My time with my Bobie is something I look forward to and wish I had more of. Unfortunately, as I’ve gotten older, my schedule has become so busy, and when she and my Papa come to visit, I don’t have as much time to spend with them.
When I was younger, we spent hours talking about my friends, my school, and everything going on in my life. No matter what I was talking about, I always knew my Bobie would care and enjoy listening and talking with me. When she wasn’t in Cleveland, I would call almost every single day to fill her in on everything.
Now, we don’t get to have these talks as much anymore, and long phone calls have turned into brief texting conversations. But this doesn’t mean that these conversations are no longer important to me. And even with my busy schedule, newer technology, and 258 miles between us, nothing will stand in the way of our extremely close relationship. I am so lucky to say that my Bobie is one of the most special, caring, and amazing women that I have in my life, and that I can call her one of my best friends. And I know that this will never change.
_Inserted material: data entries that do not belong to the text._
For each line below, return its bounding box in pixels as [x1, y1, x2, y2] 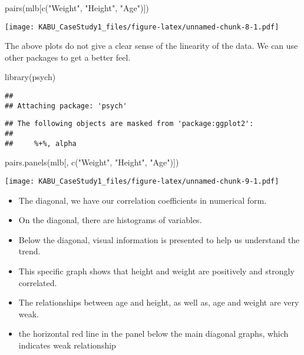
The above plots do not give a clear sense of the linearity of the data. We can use [5, 39, 298, 52]
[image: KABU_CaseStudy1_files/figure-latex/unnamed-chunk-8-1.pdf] [5, 22, 279, 31]
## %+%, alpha [5, 139, 77, 148]
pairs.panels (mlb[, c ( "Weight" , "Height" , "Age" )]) [5, 156, 179, 168]
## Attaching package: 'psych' [5, 101, 127, 110]
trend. [18, 245, 41, 257]
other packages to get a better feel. [5, 51, 131, 63]
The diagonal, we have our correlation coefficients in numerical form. [18, 194, 267, 206]
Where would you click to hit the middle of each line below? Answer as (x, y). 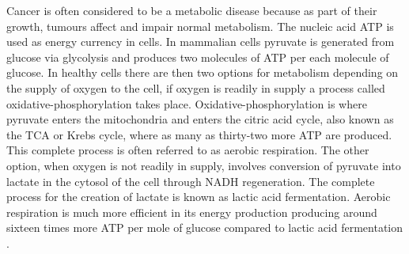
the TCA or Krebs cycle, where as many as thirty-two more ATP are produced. (199, 134)
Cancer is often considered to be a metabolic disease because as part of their (192, 10)
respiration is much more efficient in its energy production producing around (192, 212)
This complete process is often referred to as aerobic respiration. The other (188, 150)
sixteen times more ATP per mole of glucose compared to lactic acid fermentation (205, 227)
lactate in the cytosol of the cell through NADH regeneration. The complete (191, 181)
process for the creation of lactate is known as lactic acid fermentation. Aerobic (199, 197)
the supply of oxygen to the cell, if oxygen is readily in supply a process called (196, 87)

Alexis Gross, 16, is a junior at Solon High School who enjoys singing, performing, and spending time with her family and friends.
GRANDPARENT | Deanne Levy
I was fortunate to have an early bonding experience with my granddaughter because I was present at the miracle of her birth. I saw the cord cut, and I heard her first cry. We stayed three weeks and I fed, dressed, rocked, and sang to her. But there would be a problem. I had to leave. She’s in Ohio, and we live in New York State. I began to worry. “How will she know me?” We all traveled back and forth for holidays and birthdays. I still worried. I might not know her favorite cereal, might not be there for a school program, or a recital or Grandparents Day.
When I was with her, I read to her and played paper dolls, games, and Barbies. She made me walk on my knees, and we laughed. I made her a Play Doh “glass slipper,” and she took off her sock and put her little foot into it. I taught her to read with “Dick and Jane.”We took a Disney trip, and she slept in my room. Can you feel my smile? Yes, it worked. A long-distance relationship is a challenge, but not impossible.
When Alexis was around 7 or 8, the best thing happened. She could come for a week in the summer without parents. Her close-in-age adorable brother came too. “Camp Bobie and Papa” was born. I knew her favorite everything! I took her to movies and lunch and the library.
We went to museums and the amusement park. We cuddled at night and talked about everything. We made shadow puppets on the wall. My long living room couch was the “camp bus.” Each morning, we boarded and planned the day. She always picked the same activities.
Once I asked, “Alexis, don’t you want to something different?” Her answer was, “No, Bobie! These are our memories!”
Last April she turned 16. I waited anxiously. She has been coming every year. She was now a camp counselor and had a driver’s license. I would understand. I’m laughing now as I remember her saying, “Bobie, of course I’m coming! I arranged my schedule!” She and her brother wanted their younger sister to have the same experiences and memories, so we still did the same things—even the couch bus.
The arrival of the teen years brought a new challenge … technology. iPhones and iPads came to camp to coexist with “Bananagrams” and “The Game of Life.” I recognize this need, like our radios and comics. But it doesn’t replace our time. Alone time is always arranged.
This year Alexis turns 17. She has a car, several jobs, and an upcoming trip to Israel. I am up for the challenge of our new “adult relationship.” We have our memories. Our bond is forged. A grandmother/granddaughter relationship is the very best at any age.
Deanne Levy is a wife, proud mother of two, and very proud grandmother, “Bobie,” of five. She is a retired medical secretary and was coordinator of the medical department of a large nursing home in Rochester, N.Y.